Se você acha que está mandando bem, parabéns. Se você leu isso aqui e se identificou com os clichês que mencionei... bem, é hora de evoluir. Por você e, principalmente, por eles.
Ass.: uma mãe separada
Pílulas de Inspiração
💊 As imagens desse texto fazem parte do trabalho de de Giselle Dekel, uma artista austríaca que, ao lado do marido e de quatro filhos, encara a realidade da vida moderna através da sua arte — de um jeito que nem sempre vemos representado. Carga mental, pressão estética, tarefas domésticas, cuidado e expectativas irreais impostas às mulheres são alguns dos temas que ela transforma em traços delicados e cores suaves.
💊 Na semana passada eu já indiquei aqui o podcast “O estranho familiar”, com Vera Laconelli e agora insisto na indicação. No último domingo, ouvi o episódio com a Tati Bernardi. Confesso que tenho um misto de sentimentos sobre ela — que às vezes me cansa —, mas, quando percebi, já estava na metade do episódio, emocionada e chorando com seu relato. Me deu vontade de tomar um café com ela. De certa forma, senti como se tivesse recebido um abraço, pois foi a primeira vez, em dois anos, que ouvi alguém "famosinho" falar abertamente sobre o fim de um casamento, demonstrando toda sua vulnerabilidade. Ela contou que se separou porque percebeu que o relacionamento tinha virado apenas amizade. Disse que se separar foi um ato de coragem, mas que só conseguiu porque não fazia ideia do que viria depois. Se soubesse o tamanho da dor, talvez tivesse sentido mais medo. Já se passaram dois anos e meio e, ainda assim, ela sente que vive um pouco esse luto. Bom, aí ela fala desse lugar da família, da representação e da falta que ela sente disso por vir de uma bem pequena e o quanto isso impacta no fim do seu casamento. Enfim, eu me identifiquei muitíssimo.
Entre palavras e ideias
📩 O texto publicado hoje não parece muito meu jeitinho. Ou talvez seja, e eu só precise desbravá-lo melhor. É difícil me reconhecer nele, mas tenho pensado muito sobre o papel da escrita na minha vida — esse exercício de escrever no impulso, de transformar um acontecimento pessoal (ou não, porque nem sempre precisamos falar de nós mesmos) em algo que possa ressoar no outro. A escrita também pode ser uma forma delicada de revolução. E precisamos praticá-la também como disse a Gabi sobre a escrita baseada nas sensações - que nem sempre são de sentimentos bonitos, mas também de raiva.

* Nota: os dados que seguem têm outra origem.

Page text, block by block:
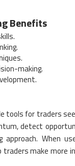
Benefits
making.
tools for traders
detect
When
traders make more
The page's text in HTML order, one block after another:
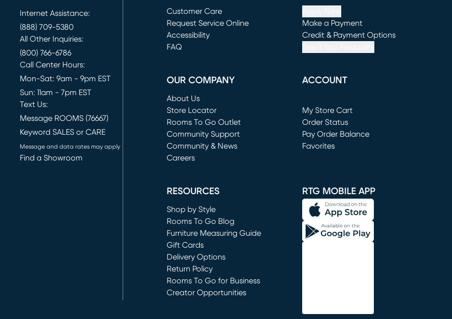
Internet Assistance:
(888) 709-5380
All Other Inquiries:
(800) 766-6786
Call Center Hours:
Mon-Sat: 9am - 9pm EST
Sun: 11am - 7pm EST
Text Us:
Message ROOMS (76667)
Keyword SALES or CARE
Message and data rates may apply
Find a Showroom
Customer Care
Request Service Online
(opens in new window)
Accessibility
FAQ
Make a Payment
(opens in new window)
Credit & Payment Options
OUR COMPANY
About Us
Store Locator
Rooms To Go Outlet
(opens in new window)
Community Support
Community & News
Careers
ACCOUNT
My Store Cart
(opens in new window)
Order Status
Pay Order Balance
Favorites
RESOURCES
Shop by Style
Rooms To Go Blog
Furniture Measuring Guide
Gift Cards
Delivery Options
Return Policy
Rooms To Go for Business
Creator Opportunities
RTG MOBILE APP
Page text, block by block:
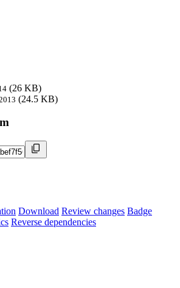
(26 KB)
(24.5 KB)
Download Review changes Badge
Reverse dependencies
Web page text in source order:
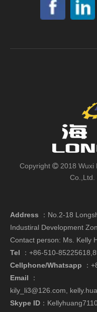
Copyright  2018 Wuxi
Co.,Ltd.
Address ： No.2-18
Industiral Development
Contact person: Ms. Kelly
Tel ：+86-510-
Cellphone/Whatsapp ：
Email ：
kily_li3@126.com
Skype ID ：
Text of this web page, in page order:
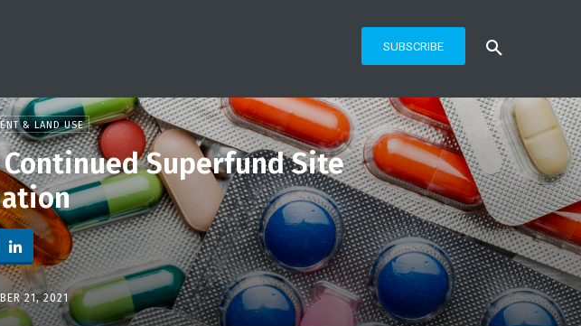
SUBSCRIBE
& LAND USE
Superfund Site
21, 2021
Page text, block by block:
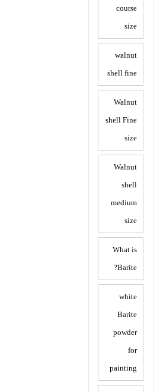
course
size
walnut
shell fine
Walnut
shell Fine
size
Walnut
shell
medium
size
What is
Barite?
white
Barite
powder
for
painting
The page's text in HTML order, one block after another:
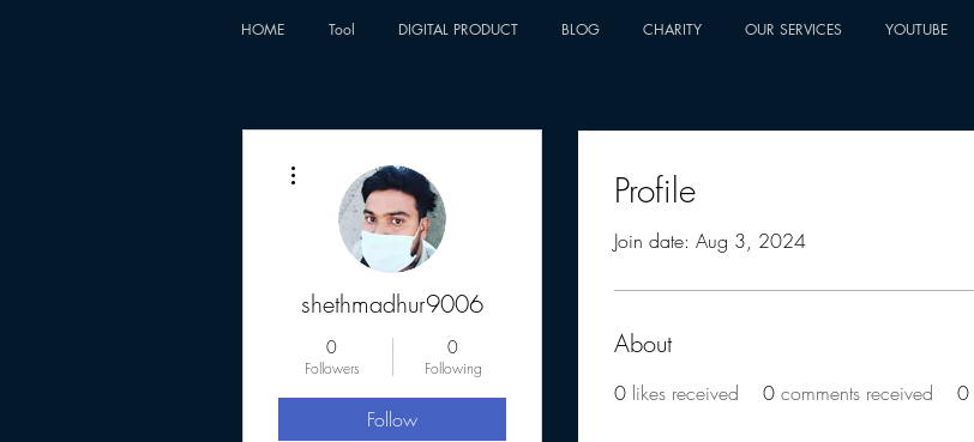
HOME Tool DIGITAL PRODUCT BLOG CHARITY OUR SERVICES YOUTUBE
Profile
Join date: Aug 3, 2024
About
0 likes received 0 comments received 0
shethmadhur9006
0
Followers
0
Following
Follow
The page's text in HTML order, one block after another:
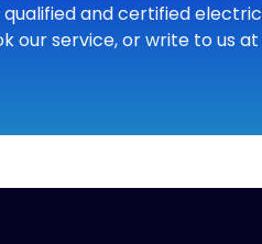
and certified
our service, or write to us at
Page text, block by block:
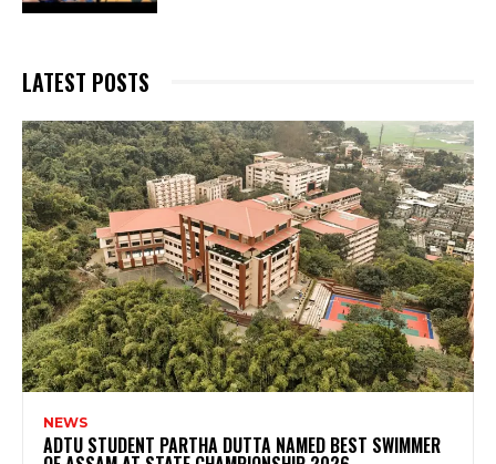
LATEST POSTS
NEWS
ADTU STUDENT PARTHA DUTTA NAMED BEST SWIMMER

📩 Esse texto da Marina sobre medo do fracasso, me lembrou um pouco o medo de dar certo que tanto fala a Natália Souza, do podcast Para dar nome às coisas. Comentei lá no post dela e, logo depois, me peguei refletindo: como conseguimos ser tão generosos com as palavras quando se trata do outro, mas não conseguimos ser assim com nós mesmos?

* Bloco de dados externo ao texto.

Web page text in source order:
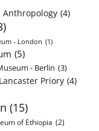
Anthropology (4)
- London (1)
(5)
- Berlin (3)
Lancaster Priory (4)
(15)
of Ethiopia (2)
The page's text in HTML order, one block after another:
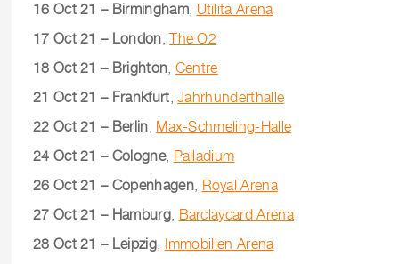
16 Oct 21 – Birmingham, Utilita Arena
17 Oct 21 – London,The O2
18 Oct 21 – Brighton, Centre
21 Oct 21 – Frankfurt,Jahrhunderthalle
22 Oct 21 – Berlin, Max-Schmeling-Halle
24 Oct 21 – Cologne, Palladium
26 Oct 21 – Copenhagen, Royal Arena
27 Oct 21 – Hamburg, Barclaycard Arena
28 Oct 21 – Leipzig, Immobilien Arena
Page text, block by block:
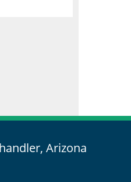
Arizona
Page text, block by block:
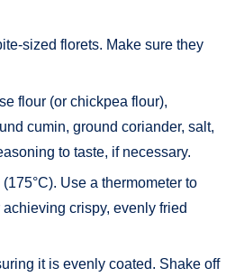
sized florets. Make sure they
flour (or chickpea flour),
cumin, ground coriander, salt,
to taste, if necessary.
Use a thermometer to
crispy, evenly fried
it is evenly coated. Shake off
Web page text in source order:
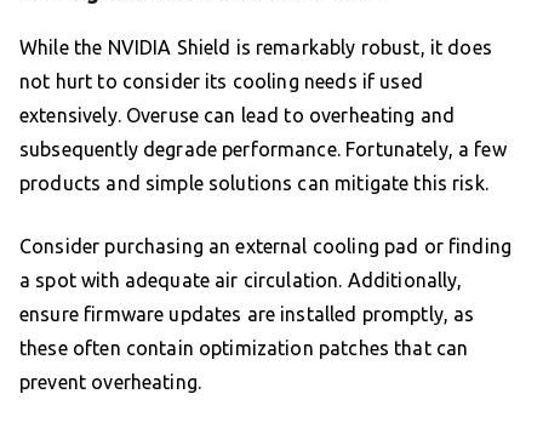
While the NVIDIA Shield is remarkably robust, it does
not hurt to consider its cooling needs if used
extensively. Overuse can lead to overheating and
subsequently degrade performance. Fortunately, a few
products and simple solutions can mitigate this risk.
Consider purchasing an external cooling pad or finding
a spot with adequate air circulation. Additionally,
ensure firmware updates are installed promptly, as
these often contain optimization patches that can
prevent overheating.
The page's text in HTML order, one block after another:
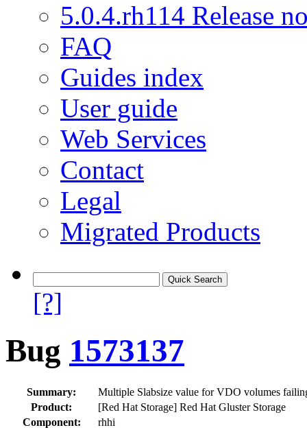
5.0.4.rh114 Release
FAQ
Guides index
User guide
Web Services
Contact
Legal
Migrated Products
[?]
Bug 1573137
Summary:
Multiple Slabsize value for VDO volumes
Product:
[Red Hat Storage] Red Hat Gluster Storage
Component:
rhhi

📩 A Andrea compartilhou uma reflexão interessante sobre a escuta e indicou o livro “A arte da escrita”, da Julia Cameron. Droga, era só para eu colocar na minha lista, mas acabei comprando para aproveitar o preço irresistível na Amazon.
Até semana que vem!
Com afeto e coragem,
Gabi Miranda
dá raiva, ter que explicar algo que parece ser tão óbvio. esse, sem dúvida, é um texto sensação. parabéns amiga! mas, sinceramente? desejo que as mães precisem ser cada dia menos guerreiras.
Gabi, eu só lembro de Içami Tiba que dizia não existir ex-pai porque filho é para sempre. Ele dizia isso porque fazia questão de mostrar o quanto muitas vezes os homens transformam seus filhos em ex-filhos quando se separavam. Conheço um pai que abandonou completamente o filho após a separação. E nesse caso, foi bem difícil de entender. A criança ficou traumatizada e a mãe vive uma vida muito difícil porque precisa muito da ajuda do ex-marido e ele, apesar de já ser bem maduro, se comporta como um adolescente irresponsável. Então imagino o quão duro deve ser viver um cenário como esse.